WORK TO COMPLETE: In the data below, begin at the line with "to (203, 304)" and stop after the line with "objektumot ConstIterator típusúvá, ha"; output those lines exactly and no pictures.

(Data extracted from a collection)

·····

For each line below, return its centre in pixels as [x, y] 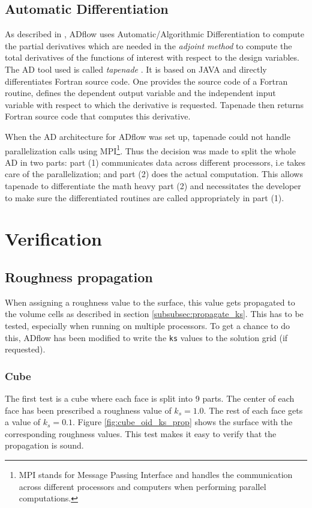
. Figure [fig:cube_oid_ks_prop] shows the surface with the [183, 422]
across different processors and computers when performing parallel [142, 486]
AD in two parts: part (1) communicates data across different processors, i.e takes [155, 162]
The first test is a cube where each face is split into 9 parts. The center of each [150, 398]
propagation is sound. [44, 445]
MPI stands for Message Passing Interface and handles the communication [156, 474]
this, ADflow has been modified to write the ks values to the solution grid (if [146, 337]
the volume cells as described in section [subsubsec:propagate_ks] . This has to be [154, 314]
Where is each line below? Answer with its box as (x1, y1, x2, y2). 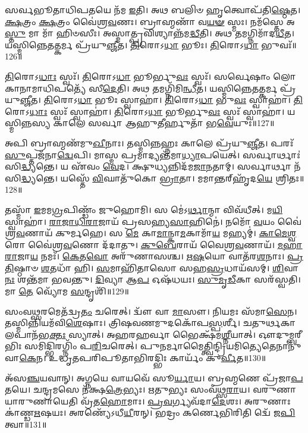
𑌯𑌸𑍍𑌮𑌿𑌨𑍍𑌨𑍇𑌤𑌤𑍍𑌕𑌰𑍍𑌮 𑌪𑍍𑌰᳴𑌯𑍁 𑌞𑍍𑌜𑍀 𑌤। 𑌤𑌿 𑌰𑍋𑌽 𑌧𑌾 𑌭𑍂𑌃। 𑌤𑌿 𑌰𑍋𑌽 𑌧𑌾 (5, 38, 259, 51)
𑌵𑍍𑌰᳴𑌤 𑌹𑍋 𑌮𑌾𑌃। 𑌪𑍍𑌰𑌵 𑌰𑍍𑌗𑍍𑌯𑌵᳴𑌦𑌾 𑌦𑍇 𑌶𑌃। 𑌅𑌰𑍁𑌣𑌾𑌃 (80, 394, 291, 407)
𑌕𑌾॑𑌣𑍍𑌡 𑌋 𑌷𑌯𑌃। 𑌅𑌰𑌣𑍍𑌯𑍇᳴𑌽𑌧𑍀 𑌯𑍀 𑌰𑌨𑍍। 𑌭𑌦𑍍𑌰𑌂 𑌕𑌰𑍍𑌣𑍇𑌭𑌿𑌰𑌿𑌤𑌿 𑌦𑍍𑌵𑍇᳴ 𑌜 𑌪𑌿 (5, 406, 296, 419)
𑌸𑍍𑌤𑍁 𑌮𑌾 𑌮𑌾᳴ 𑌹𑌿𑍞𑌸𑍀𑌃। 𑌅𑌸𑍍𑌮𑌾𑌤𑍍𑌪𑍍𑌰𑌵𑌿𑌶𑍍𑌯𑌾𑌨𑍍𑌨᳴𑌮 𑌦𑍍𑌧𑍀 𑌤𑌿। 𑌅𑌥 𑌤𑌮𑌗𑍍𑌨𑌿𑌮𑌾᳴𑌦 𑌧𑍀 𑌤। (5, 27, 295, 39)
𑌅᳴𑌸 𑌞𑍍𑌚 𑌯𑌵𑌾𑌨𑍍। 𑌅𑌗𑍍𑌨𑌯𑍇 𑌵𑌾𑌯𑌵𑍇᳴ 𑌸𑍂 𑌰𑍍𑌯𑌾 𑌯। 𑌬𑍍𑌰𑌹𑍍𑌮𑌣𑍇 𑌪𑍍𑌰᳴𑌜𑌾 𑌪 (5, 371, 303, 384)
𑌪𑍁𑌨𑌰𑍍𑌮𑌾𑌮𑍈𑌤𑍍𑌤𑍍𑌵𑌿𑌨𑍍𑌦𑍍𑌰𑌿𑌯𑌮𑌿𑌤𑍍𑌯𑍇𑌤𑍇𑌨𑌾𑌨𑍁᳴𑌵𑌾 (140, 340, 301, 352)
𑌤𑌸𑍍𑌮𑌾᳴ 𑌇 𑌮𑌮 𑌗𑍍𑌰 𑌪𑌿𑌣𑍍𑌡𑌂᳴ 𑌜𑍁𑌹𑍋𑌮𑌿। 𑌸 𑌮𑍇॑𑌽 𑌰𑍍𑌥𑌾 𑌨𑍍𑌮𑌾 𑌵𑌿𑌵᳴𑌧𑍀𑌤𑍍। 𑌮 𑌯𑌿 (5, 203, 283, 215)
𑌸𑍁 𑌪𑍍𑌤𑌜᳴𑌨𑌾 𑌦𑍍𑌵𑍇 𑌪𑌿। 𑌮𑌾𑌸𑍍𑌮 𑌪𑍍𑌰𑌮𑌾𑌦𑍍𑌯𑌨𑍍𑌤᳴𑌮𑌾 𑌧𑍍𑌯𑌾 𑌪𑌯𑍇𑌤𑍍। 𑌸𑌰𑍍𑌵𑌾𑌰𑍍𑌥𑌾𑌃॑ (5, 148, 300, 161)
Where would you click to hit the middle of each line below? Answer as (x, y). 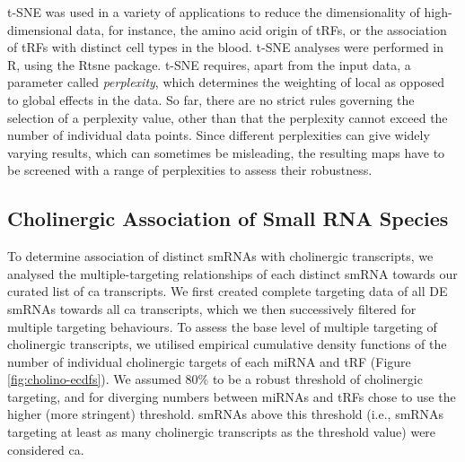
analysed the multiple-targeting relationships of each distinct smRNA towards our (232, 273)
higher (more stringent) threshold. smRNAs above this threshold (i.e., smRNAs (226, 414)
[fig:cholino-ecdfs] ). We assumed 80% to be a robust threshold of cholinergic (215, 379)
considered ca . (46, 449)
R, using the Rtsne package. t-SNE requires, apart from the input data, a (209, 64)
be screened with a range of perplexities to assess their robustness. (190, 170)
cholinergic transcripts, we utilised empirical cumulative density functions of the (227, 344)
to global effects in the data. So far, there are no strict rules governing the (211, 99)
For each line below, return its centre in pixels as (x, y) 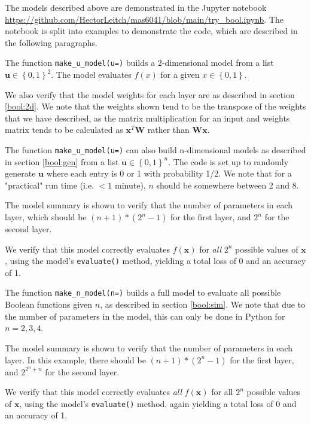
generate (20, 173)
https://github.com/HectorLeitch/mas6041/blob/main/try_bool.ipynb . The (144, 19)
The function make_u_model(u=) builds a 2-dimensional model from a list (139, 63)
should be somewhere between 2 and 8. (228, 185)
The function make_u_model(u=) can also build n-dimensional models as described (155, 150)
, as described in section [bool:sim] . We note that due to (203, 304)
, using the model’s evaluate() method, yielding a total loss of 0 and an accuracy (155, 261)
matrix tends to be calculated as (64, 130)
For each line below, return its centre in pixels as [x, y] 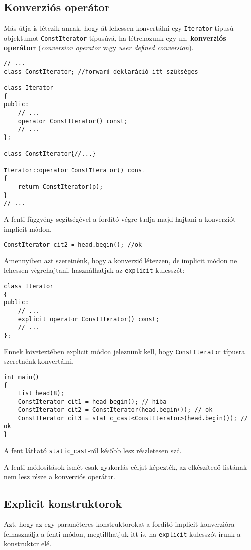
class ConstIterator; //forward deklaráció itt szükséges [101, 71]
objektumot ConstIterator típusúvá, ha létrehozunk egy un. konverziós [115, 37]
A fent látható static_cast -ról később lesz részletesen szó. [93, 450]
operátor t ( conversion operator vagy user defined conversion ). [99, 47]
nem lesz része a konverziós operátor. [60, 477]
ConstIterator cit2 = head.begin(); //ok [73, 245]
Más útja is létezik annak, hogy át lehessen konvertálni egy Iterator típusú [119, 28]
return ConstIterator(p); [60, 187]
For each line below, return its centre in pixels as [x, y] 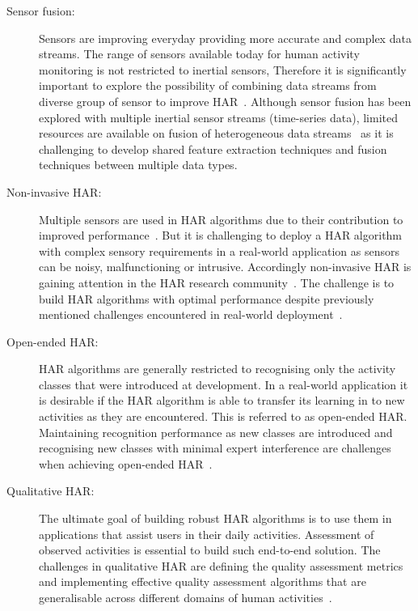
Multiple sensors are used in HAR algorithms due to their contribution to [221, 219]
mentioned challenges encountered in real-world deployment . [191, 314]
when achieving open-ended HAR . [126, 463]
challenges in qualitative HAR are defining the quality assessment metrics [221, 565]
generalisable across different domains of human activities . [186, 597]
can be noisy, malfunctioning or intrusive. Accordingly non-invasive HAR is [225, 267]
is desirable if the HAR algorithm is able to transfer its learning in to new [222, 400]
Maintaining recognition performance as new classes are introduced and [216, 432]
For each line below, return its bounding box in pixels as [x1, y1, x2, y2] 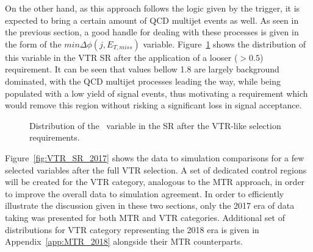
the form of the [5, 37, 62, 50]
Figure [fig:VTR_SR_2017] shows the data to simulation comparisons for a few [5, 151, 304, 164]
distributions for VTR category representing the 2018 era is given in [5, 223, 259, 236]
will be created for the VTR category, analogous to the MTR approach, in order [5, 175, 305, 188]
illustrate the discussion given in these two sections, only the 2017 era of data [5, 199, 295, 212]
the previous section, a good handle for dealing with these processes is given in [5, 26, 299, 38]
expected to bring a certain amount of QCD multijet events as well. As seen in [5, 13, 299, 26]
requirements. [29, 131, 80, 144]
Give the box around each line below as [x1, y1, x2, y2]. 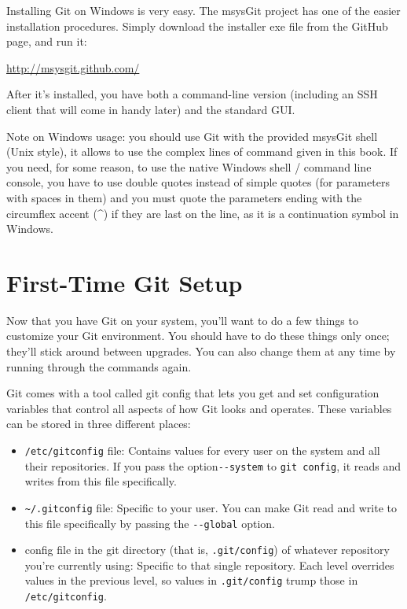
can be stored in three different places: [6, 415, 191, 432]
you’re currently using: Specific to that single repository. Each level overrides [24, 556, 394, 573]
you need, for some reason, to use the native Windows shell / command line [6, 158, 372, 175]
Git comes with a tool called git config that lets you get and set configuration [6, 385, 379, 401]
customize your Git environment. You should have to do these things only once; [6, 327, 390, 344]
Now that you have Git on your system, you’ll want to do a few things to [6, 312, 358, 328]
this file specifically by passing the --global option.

·····

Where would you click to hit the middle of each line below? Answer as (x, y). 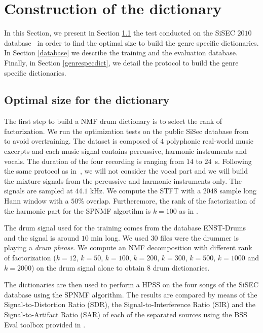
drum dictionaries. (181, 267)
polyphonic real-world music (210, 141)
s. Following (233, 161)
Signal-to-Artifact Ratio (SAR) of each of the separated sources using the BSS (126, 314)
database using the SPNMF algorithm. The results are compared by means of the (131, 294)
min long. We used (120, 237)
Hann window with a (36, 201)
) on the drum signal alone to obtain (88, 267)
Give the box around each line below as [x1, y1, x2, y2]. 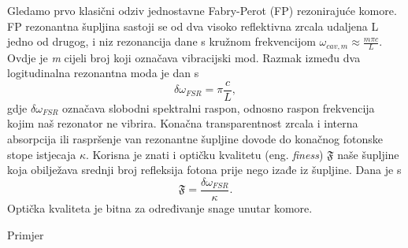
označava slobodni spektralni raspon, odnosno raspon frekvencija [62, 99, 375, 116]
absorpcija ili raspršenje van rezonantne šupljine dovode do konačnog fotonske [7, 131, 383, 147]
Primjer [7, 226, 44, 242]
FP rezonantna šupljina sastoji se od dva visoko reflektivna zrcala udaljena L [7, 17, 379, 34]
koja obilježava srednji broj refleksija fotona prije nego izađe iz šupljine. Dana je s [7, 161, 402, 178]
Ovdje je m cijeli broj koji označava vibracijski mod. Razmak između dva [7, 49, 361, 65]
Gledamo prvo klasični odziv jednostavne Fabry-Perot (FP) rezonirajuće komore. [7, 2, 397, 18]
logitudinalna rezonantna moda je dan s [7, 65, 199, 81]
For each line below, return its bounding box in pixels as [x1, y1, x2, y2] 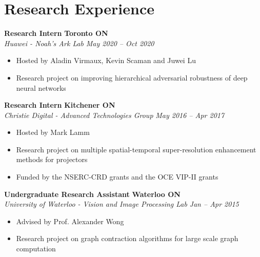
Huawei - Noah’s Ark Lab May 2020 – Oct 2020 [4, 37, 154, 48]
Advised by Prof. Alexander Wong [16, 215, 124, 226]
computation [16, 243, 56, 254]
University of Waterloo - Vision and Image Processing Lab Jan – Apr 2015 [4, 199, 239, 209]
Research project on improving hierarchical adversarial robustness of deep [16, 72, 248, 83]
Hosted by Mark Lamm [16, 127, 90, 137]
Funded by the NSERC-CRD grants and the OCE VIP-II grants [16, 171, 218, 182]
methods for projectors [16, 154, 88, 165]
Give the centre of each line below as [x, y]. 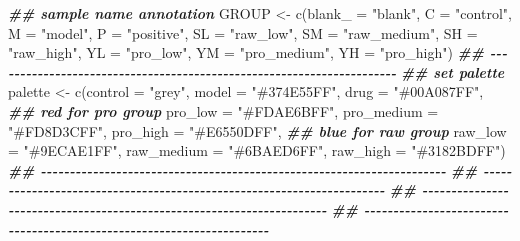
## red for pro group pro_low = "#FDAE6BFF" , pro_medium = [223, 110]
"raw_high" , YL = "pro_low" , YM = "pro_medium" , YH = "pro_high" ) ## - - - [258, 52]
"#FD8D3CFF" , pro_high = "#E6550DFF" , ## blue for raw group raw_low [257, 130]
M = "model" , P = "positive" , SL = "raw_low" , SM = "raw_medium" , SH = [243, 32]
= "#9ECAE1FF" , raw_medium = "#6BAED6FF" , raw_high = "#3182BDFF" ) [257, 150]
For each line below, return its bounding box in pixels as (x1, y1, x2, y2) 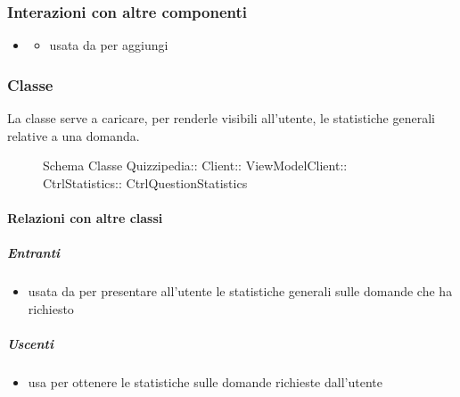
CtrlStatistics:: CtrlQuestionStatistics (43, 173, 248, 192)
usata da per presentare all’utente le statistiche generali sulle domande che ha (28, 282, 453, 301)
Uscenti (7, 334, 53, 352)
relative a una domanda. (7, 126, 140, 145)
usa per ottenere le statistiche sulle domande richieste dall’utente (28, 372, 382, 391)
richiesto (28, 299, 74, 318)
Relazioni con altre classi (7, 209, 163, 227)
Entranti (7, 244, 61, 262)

·····

WRITTEN SOLUTION:
, as described in section [bool:sim] . We note that due to (203, 304)
, using the model’s evaluate() method, yielding a total loss of 0 and an accuracy (155, 261)
matrix tends to be calculated as (64, 130)
For each line below, return its centre in pixels as [x, y] 
class ConstIterator; //forward deklaráció itt szükséges [101, 71]
objektumot ConstIterator típusúvá, ha létrehozunk egy un. konverziós [115, 37]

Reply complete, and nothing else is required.